Here is the ASA statement"Following the ASA's referral of Ryanair in 2008 for repeated breaches of the non-broadcast Advertising Code and for refusal to co-operate with the self-regulatory system, we welcome the conclusion of the OFT's investigation and the progress that has been made."

While Ryanair says: "Ryanair welcomes today's OFT announcement which concluded this referral. We were happy to make the minor adjustments recommended by the OFT to improve our website and advertising.  Ryanair is pleased with the OFT's conclusion of this case which confirms Ryanair's belief that there was no substance to the ASA's original referral, and we welcome the fact that the OFT has dismissed the ASA's request 'to consider taking action against the budget airline Ryanair."

So lets give the last word to the OFT. "We welcome Ryanair's action which we believe will make it easier for consumers to access the information they need when choosing low cost flights," says OFT director of consumer markets, Mike Haley.

For more on the long-running spat between Ryanair and ASA, here's a story I wrote for out premium news service Air Transport Intelligence back in April last year...

Ryanair advertising spat heads for consumer-trading body
Graham Dunn, London (04Apr08, 15:04 GMT, 389 words)

Irish budget carrier Ryanair has submitted a formal complaint to the UK Office of Fair Trading (OFT) about rulings from the UK advertising regulator following the latest in a number of recent decisions upholding complaints about its adverts.

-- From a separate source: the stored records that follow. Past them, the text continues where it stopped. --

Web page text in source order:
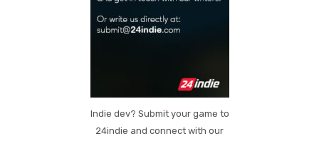
Indie dev? Submit your game to
24indie and connect with our
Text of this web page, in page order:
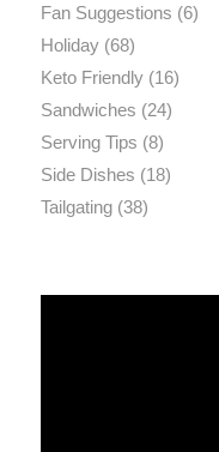
Fan Suggestions (6)
Holiday(68)
Keto Friendly(16)
Sandwiches (24)
Serving Tips (8)
Side Dishes (18)
Tailgating(38)
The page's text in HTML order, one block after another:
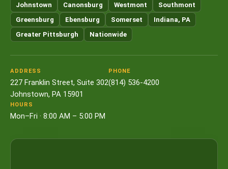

The action is a counter to the UK's Advertising Standards Agency which has itself referred Ryanair to the trading organisation.

The two sides have been at loggerheads over a series of adverts over the last two years which has seen the ASA uphold a number of complaints about elements of recent Ryanair adverts - rulings contested by the Irish carrier.

Both have lodged complaints to the OFT after the ASA upheld a seventh complaint, details of which the ASA will publish on 9 April. It relates to January adverts supporting a seat sale. Ryanair says the decision is the "straw that broke the camel's back" for the airline.

"We are fed up and it is time to take it to a higher authority. We looked to challenge in the courts and we were told it was not something you can put in the domain of the courts," explains a Ryanair spokesman of the decision to write to the OFT. "We want them to adjudicate on these adverts in a fair and impartial manner."

The airline says the ASA has ruled against a Ryanair seat sale advert, which offered 2 million seats for £10 ($20). It claims the ruling is in response to a complaint from someone who "could not remember" details of the booking, and came despite the ASA's accepting that there were 2 million seats available at £10.

Ryanair CEO Michael O'Leary says: "In this latest ruling the ASA has denied Ryanair fair procedures, has ignored Ryanair's evidence and it has pursued a complaint which has no evidential basis whatsoever. This clearly confirms the ASA's bias and blind determination to rule against Ryanair adverts."

The Irish carrier has published details of correspondence between the two on its website and a letter from the ASA on 28 March reveals its decision to uphold the complaint. It also mentions its referral of the carrier to the OFT over its "unwillingness and apparent inability" to comply with rules against misleading advertising over the past two years.